Essential to manage risks from moisture in CLT buildings Failure from decay is expensive

15 July 2024 by Jason Quinn

It's essential to manage risks from moisture in CLT buildings

There are some advantages to being laggards in adopting new building products and methods. CLT is more common in Europe and has a longer history of use there. Damage and failures have occurred even in buildings less than five years old. It’s making insurers nervous and some are applying higher premiums to CLT constructions. Some key lessons about protecting against excess moisture are now evident and New Zealand designers/specifiers need to study them well. 
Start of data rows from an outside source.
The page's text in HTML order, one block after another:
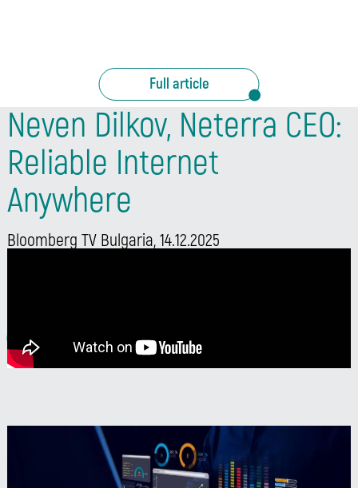
Full article
Neven Dilkov, Neterra CEO:
Reliable Internet
Anywhere
Bloomberg TV Bulgaria, 14.12.2025
Watch
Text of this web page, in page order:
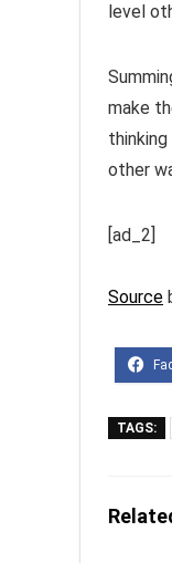
level
make
other
[ad_2]
Source
TAGS:
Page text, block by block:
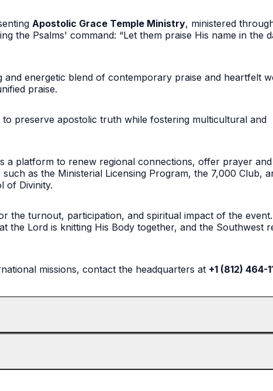
Apostolic Grace Temple Ministry, ministered
the Psalms' command: “Let them praise His name in the
and energetic blend of contemporary praise and heartfelt
praise.
to preserve apostolic truth while fostering multicultural and
a platform to renew regional connections, offer prayer
as the Ministerial Licensing Program, the 7,000 Club,
of Divinity.
the turnout, participation, and spiritual impact of the event.
the Lord is knitting His Body together, and the Southwest
missions, contact the headquarters at +1 (812) 464-

I recommend you read a recent technical paper by a UK CLT expert, Nick Clifford, that reveals the major moisture sources CLT has to deal with and details the design/construction changes needed to reduce the decay risk. There are three major risks:

  1. CLT getting wet during construction and being closed in before dried; 
  2. previously common design choices like terraces and flat roofs, on which infrastructure is often installed; and
  3. plumbing leaks.

It's essential to manage risks from moisture in CLT, including during construction.
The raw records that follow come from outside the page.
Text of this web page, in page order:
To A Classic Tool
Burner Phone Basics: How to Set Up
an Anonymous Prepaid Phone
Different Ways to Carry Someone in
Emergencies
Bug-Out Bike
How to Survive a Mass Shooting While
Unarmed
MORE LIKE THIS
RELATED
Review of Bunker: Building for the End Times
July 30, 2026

Notably, CLT in Europe is generally not treated with timber preservatives. In Aotearoa, CLT is generally treated—Red Stag’s CLT plant treats with boron or CCA depending on application, XLAM offers to supply CLT with Hyne T3 Plus treatment—but don’t let this make you complacent. Treatment, especially boron treatment, only reduces the speed of onset of decay. It doesn’t provide immunity.  
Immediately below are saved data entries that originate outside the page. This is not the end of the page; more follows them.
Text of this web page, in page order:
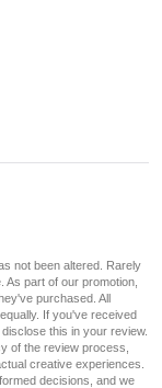
not been altered. Rarely
part of our promotion,
purchased. All
If you've received
this in your review.
of the review process,
creative experiences.
decisions, and we
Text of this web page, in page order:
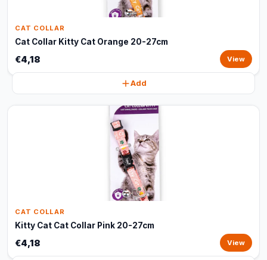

Here’s my cheat sheet (but do read the full paper; it is readable, horrifying and extremely informative):

  • Keep CLT dry during construction and/or monitor and actively dry out before closing it in.
  • Horizontal panels (roof, terrace) are more at risk than horizontal panels and mid-floors.
  • Consider not using flat roofs or terraces/balconies – even with warm roof insulation. Or if you must have a flat roof or terraces, keep a minimum 10 degree pitch for the CLT and add drainage (yes, inside the warm roof build up) for leaks.
  • Early moisture monitoring as part of a warm roof build up is important. Add drainage to take care of any leaks.
  • Plumbing leaks go undetected for longer in a CLT construction so consider how to design ongoing monitoring.
  • CLT can be harder and more expensive to repair compared to other types of construction; take this into account when weighing up risk.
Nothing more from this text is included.